11.0195 either/or

Humanist Discussion Group (humanist@kcl.ac.uk)
Tue, 29 Jul 1997 21:31:45 +0100 (BST)

Humanist Discussion Group, Vol. 11, No. 195.
Centre for Computing in the Humanities, King's College London

[1] From: Marta Steele <Marta_Steele@Pupress.Princeton.Edu> (28)
Subject: either/or

[2] From: Willard McCarty <Willard.McCarty@kcl.ac.uk> (37)
Subject: usefulness of either/or

[3] From: A. David Wunsch <wunscha@woods.uml.edu>
Subject: ambiguity

Date: Mon, 28 Jul 1997 16:50:31 EST
From: Marta Steele <Marta_Steele@Pupress.Princeton.Edu>
Subject: either/or


To trace some origins of this opposition (not THE origins, I'm sure),
Kierkegaard titled what he considered to be the beginning of his
authorship as _Either/Or_. The first volume, the writings of a young
man, include _The Seducer's Diary_, which my employers (Princeton
University Press) are bringing out as a separate volume forwarded by
John Updike quite soon (n.b.: disappointingly, there is no actual
seduction involved; SK "dumped" his fiancee/ in a panic over his
intellectual future); in the second volume, Judge William writes the
older friend's "or": the first volume collects the esthetic view of
life, the second the ethical.
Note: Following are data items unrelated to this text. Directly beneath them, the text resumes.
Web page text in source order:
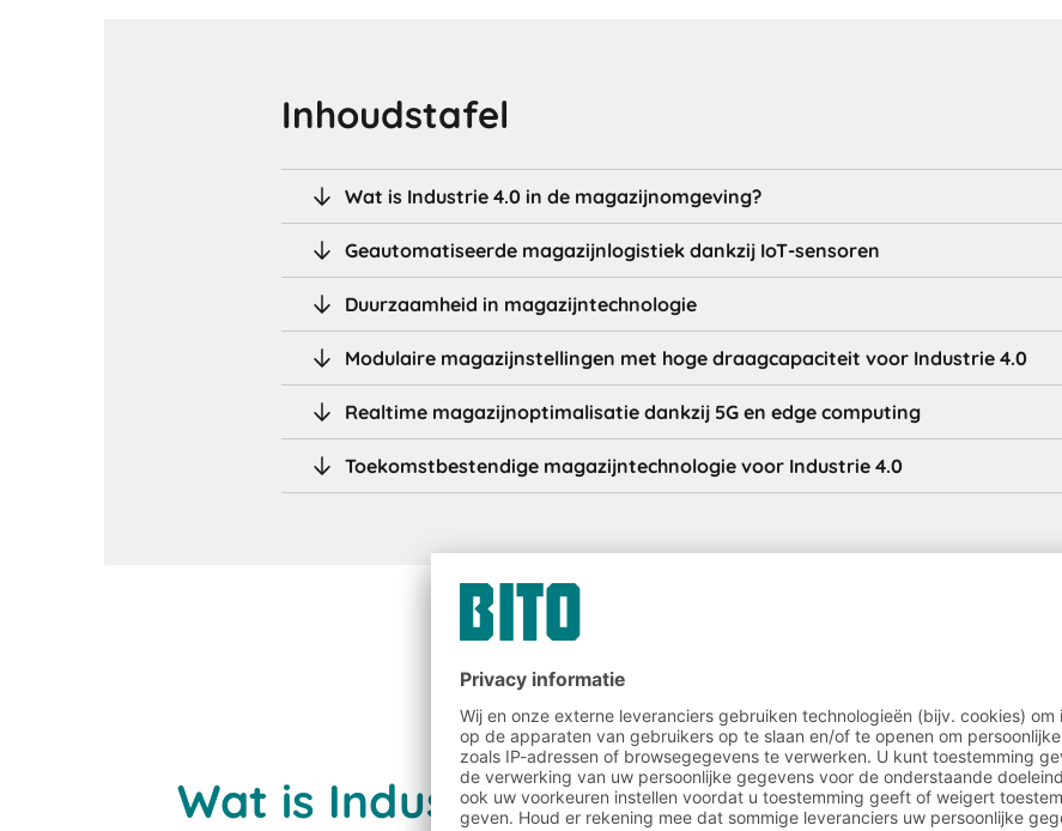
Inhoudstafel
Wat is Industrie 4.0 in de magazijnomgeving?
Geautomatiseerde magazijnlogistiek dankzij IoT-sensoren
Duurzaamheid in magazijntechnologie
Modulaire magazijnstellingen met hoge draagcapaciteit voor Industrie 4.0
Realtime magazijnoptimalisatie dankzij 5G en edge computing
Toekomstbestendige magazijntechnologie voor Industrie 4.0
Wat is Industrie 4.0 in de

I don't mean to sound too much like a
jacket flap (from which I am quoting and paraphrasing), but the point
is that SK leaves the resolution to his reader.

until part iii, which appears in _Stages on
Life's Way_: the third "existence-sphere" is the religious.

This just to provide some background. I will not speculate on the
nihilistic postscript he never did publish: _Neither/Nor_.

Marta Steele

PS: re my employers, the usual disclaimer: my opinions etc. bear no
reflection on any attitudes or policies of PUPress.

PPS: Volume 1 of _E/O_ actually gives some further background to the
expression: the Latin aut/aut was used by Frederik Christian Sibbern
in his review of Heiberg's _Perseus_ journal, in a discussion of the
principle of contradiction: Mynster also used the phrase in his
discussion of contradiction, in opposition to Hegel et al. (this,
from p. x of the intro. to vol. I of _E/O_).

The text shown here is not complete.